* _GIVEN DATA_:
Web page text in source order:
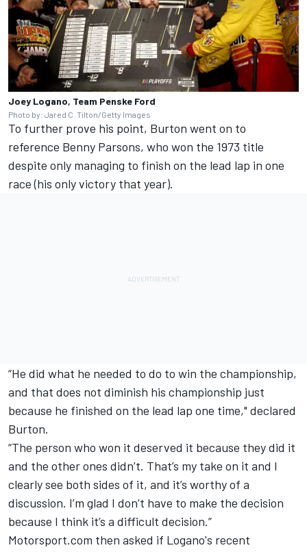
Joey Logano, Team Penske Ford
Photo by: Jared C. Tilton/Getty Images
To further prove his point, Burton went on to
reference Benny Parsons, who won the 1973 title
despite only managing to finish on the lead lap in one
race (his only victory that year).
“He did what he needed to do to win the championship,
and that does not diminish his championship just
because he finished on the lead lap one time," declared
Burton.
“The person who won it deserved it because they did it
and the other ones didn’t. That’s my take on it and I
clearly see both sides of it, and it’s worthy of a
discussion. I’m glad I don’t have to make the decision
because I think it’s a difficult decision.”
Motorsport.com then asked if Logano's recent
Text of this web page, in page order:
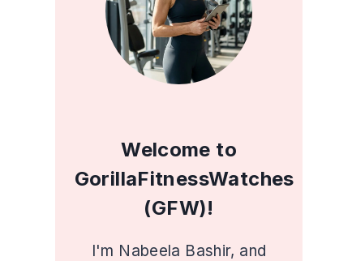
Welcome to
GorillaFitnessWatches
(GFW)!
I'm Nabeela Bashir, and
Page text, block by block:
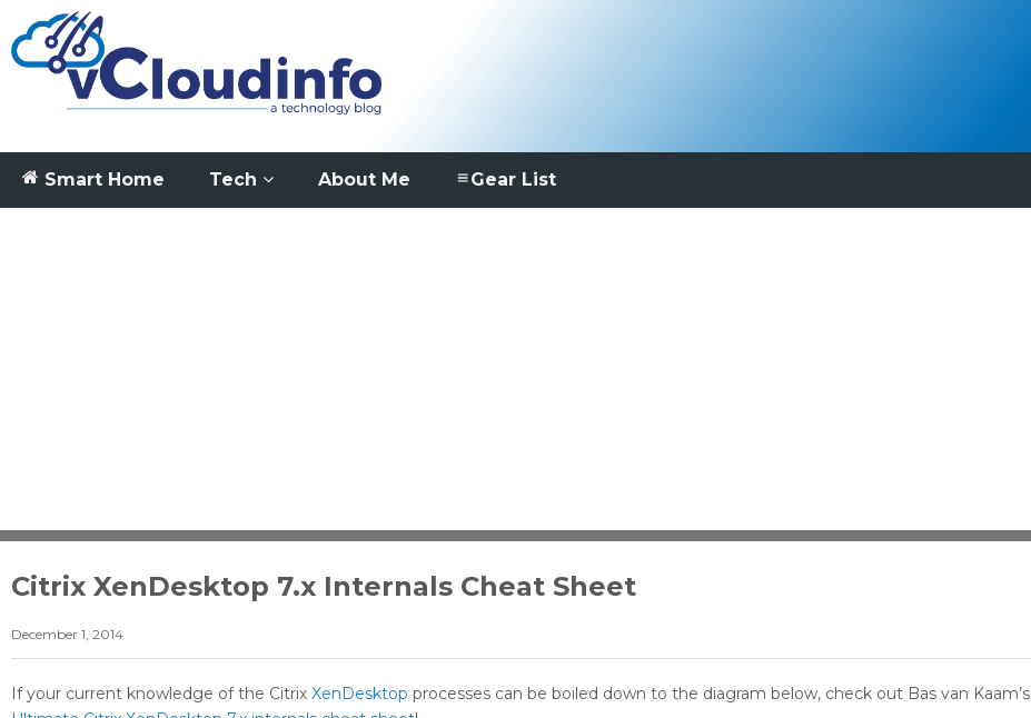
Smart Home Tech About Me Gear List
Citrix XenDesktop 7.x Internals Cheat Sheet
December 1, 2014
If your current knowledge of the Citrix XenDesktop processes can be boiled down to the diagram below, check out Bas van Kaam’s
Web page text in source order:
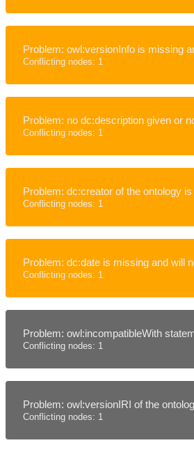
Problem: owl:versionInfo is missing
Conflicting nodes: 1
Problem: no dc:description given or
Conflicting nodes: 1
Problem: dc:creator of the ontology
Conflicting nodes: 1
Problem: dc:date is missing and will
Conflicting nodes: 1
Problem: owl:incompatibleWith
Conflicting nodes: 1
Problem: owl:versionIRI of the
Conflicting nodes: 1
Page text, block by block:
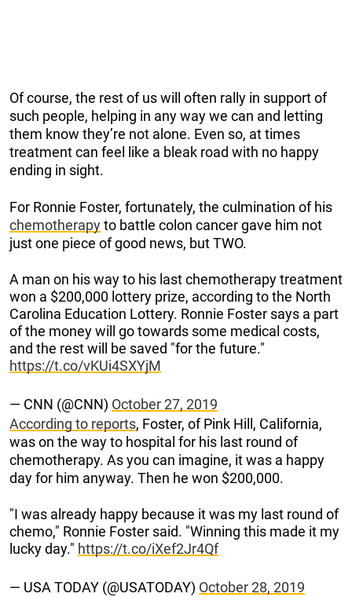
Of course, the rest of us will often rally in support of
such people, helping in any way we can and letting
them know they’re not alone. Even so, at times
treatment can feel like a bleak road with no happy
ending in sight.
For Ronnie Foster, fortunately, the culmination of his
chemotherapyto battle colon cancer gave him not
just one piece of good news, but TWO.
A man on his way to his last chemotherapy treatment
won a $200,000 lottery prize, according to the North
Carolina Education Lottery. Ronnie Foster says a part
of the money will go towards some medical costs,
and the rest will be saved "for the future."
https://t.co/vKUi4SXYjM
— CNN (@CNN) October 27, 2019
According to reports, Foster, of Pink Hill, California,
was on the way to hospital for his last round of
chemotherapy. As you can imagine, it was a happy
day for him anyway. Then he won $200,000.
"I was already happy because it was my last round of
chemo," Ronnie Foster said. "Winning this made it my
lucky day." https://t.co/iXef2Jr4Qf
— USA TODAY (@USATODAY) October 28, 2019
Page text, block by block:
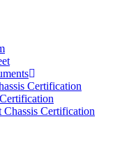
Certification
Certification
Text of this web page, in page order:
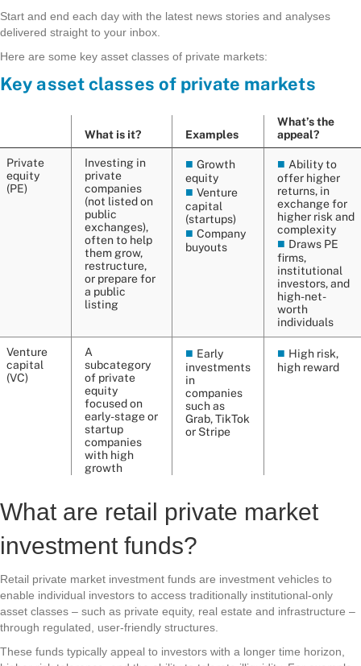
Start and end each day with the latest news stories and analyses
delivered straight to your inbox.
Here are some key asset classes of private markets:
What are retail private market
investment funds?
Retail private market investment funds are investment vehicles to
enable individual investors to access traditionally institutional-only
asset classes – such as private equity, real estate and infrastructure –
through regulated, user-friendly structures.
These funds typically appeal to investors with a longer time horizon,
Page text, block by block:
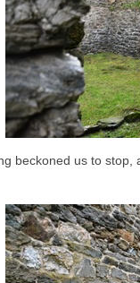
beckoned us to
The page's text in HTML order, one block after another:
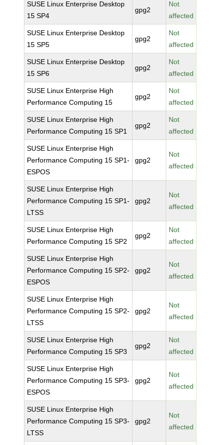
SUSE Linux Enterprise Desktop
15 SP4
gpg2
Not
affected
SUSE Linux Enterprise Desktop
15 SP5
gpg2
Not
affected
SUSE Linux Enterprise Desktop
15 SP6
gpg2
Not
affected
SUSE Linux Enterprise High
Performance Computing 15
gpg2
Not
affected
SUSE Linux Enterprise High
Performance Computing 15 SP1
gpg2
Not
affected
SUSE Linux Enterprise High
Performance Computing 15 SP1-
ESPOS
gpg2
Not
affected
SUSE Linux Enterprise High
Performance Computing 15 SP1-
LTSS
gpg2
Not
affected
SUSE Linux Enterprise High
Performance Computing 15 SP2
gpg2
Not
affected
SUSE Linux Enterprise High
Performance Computing 15 SP2-
ESPOS
gpg2
Not
affected
SUSE Linux Enterprise High
Performance Computing 15 SP2-
LTSS
gpg2
Not
affected
SUSE Linux Enterprise High
Performance Computing 15 SP3
gpg2
Not
affected
SUSE Linux Enterprise High
Performance Computing 15 SP3-
ESPOS
gpg2
Not
affected
SUSE Linux Enterprise High
Performance Computing 15 SP3-
LTSS
gpg2
Not
affected
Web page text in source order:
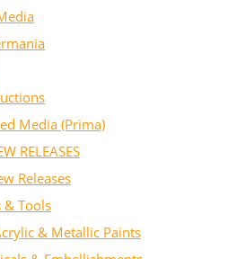
Media (Prima)
RELEASES
Releases
& Tools
& Metallic Paints

* _WHAT TO DO_: Copy the material above in full and exactly, skipping pictures.

* _RESULT FOR THIS TASK_:
Web page text in source order:
Joey Logano, Team Penske Ford
Photo by: Jared C. Tilton/Getty Images
To further prove his point, Burton went on to
reference Benny Parsons, who won the 1973 title
despite only managing to finish on the lead lap in one
race (his only victory that year).
“He did what he needed to do to win the championship,
and that does not diminish his championship just
because he finished on the lead lap one time," declared
Burton.
“The person who won it deserved it because they did it
and the other ones didn’t. That’s my take on it and I
clearly see both sides of it, and it’s worthy of a
discussion. I’m glad I don’t have to make the decision
because I think it’s a difficult decision.”
Motorsport.com then asked if Logano's recent
Text of this web page, in page order:
Welcome to
GorillaFitnessWatches
(GFW)!
I'm Nabeela Bashir, and
Page text, block by block:
Smart Home Tech About Me Gear List
Citrix XenDesktop 7.x Internals Cheat Sheet
December 1, 2014
If your current knowledge of the Citrix XenDesktop processes can be boiled down to the diagram below, check out Bas van Kaam’s
Web page text in source order:
Problem: owl:versionInfo is missing
Conflicting nodes: 1
Problem: no dc:description given or
Conflicting nodes: 1
Problem: dc:creator of the ontology
Conflicting nodes: 1
Problem: dc:date is missing and will
Conflicting nodes: 1
Problem: owl:incompatibleWith
Conflicting nodes: 1
Problem: owl:versionIRI of the
Conflicting nodes: 1
Page text, block by block:
Of course, the rest of us will often rally in support of
such people, helping in any way we can and letting
them know they’re not alone. Even so, at times
treatment can feel like a bleak road with no happy
ending in sight.
For Ronnie Foster, fortunately, the culmination of his
chemotherapyto battle colon cancer gave him not
just one piece of good news, but TWO.
A man on his way to his last chemotherapy treatment
won a $200,000 lottery prize, according to the North
Carolina Education Lottery. Ronnie Foster says a part
of the money will go towards some medical costs,
and the rest will be saved "for the future."
https://t.co/vKUi4SXYjM
— CNN (@CNN) October 27, 2019
According to reports, Foster, of Pink Hill, California,
was on the way to hospital for his last round of
chemotherapy. As you can imagine, it was a happy
day for him anyway. Then he won $200,000.
"I was already happy because it was my last round of
chemo," Ronnie Foster said. "Winning this made it my
lucky day." https://t.co/iXef2Jr4Qf
— USA TODAY (@USATODAY) October 28, 2019
Page text, block by block:
Certification
Certification
Text of this web page, in page order:
Start and end each day with the latest news stories and analyses
delivered straight to your inbox.
Here are some key asset classes of private markets:
What are retail private market
investment funds?
Retail private market investment funds are investment vehicles to
enable individual investors to access traditionally institutional-only
asset classes – such as private equity, real estate and infrastructure –
through regulated, user-friendly structures.
These funds typically appeal to investors with a longer time horizon,
Page text, block by block:
beckoned us to
The page's text in HTML order, one block after another:
SUSE Linux Enterprise Desktop
15 SP4
gpg2
Not
affected
SUSE Linux Enterprise Desktop
15 SP5
gpg2
Not
affected
SUSE Linux Enterprise Desktop
15 SP6
gpg2
Not
affected
SUSE Linux Enterprise High
Performance Computing 15
gpg2
Not
affected
SUSE Linux Enterprise High
Performance Computing 15 SP1
gpg2
Not
affected
SUSE Linux Enterprise High
Performance Computing 15 SP1-
ESPOS
gpg2
Not
affected
SUSE Linux Enterprise High
Performance Computing 15 SP1-
LTSS
gpg2
Not
affected
SUSE Linux Enterprise High
Performance Computing 15 SP2
gpg2
Not
affected
SUSE Linux Enterprise High
Performance Computing 15 SP2-
ESPOS
gpg2
Not
affected
SUSE Linux Enterprise High
Performance Computing 15 SP2-
LTSS
gpg2
Not
affected
SUSE Linux Enterprise High
Performance Computing 15 SP3
gpg2
Not
affected
SUSE Linux Enterprise High
Performance Computing 15 SP3-
ESPOS
gpg2
Not
affected
SUSE Linux Enterprise High
Performance Computing 15 SP3-
LTSS
gpg2
Not
affected
Web page text in source order:
Media (Prima)
RELEASES
Releases
& Tools
& Metallic Paints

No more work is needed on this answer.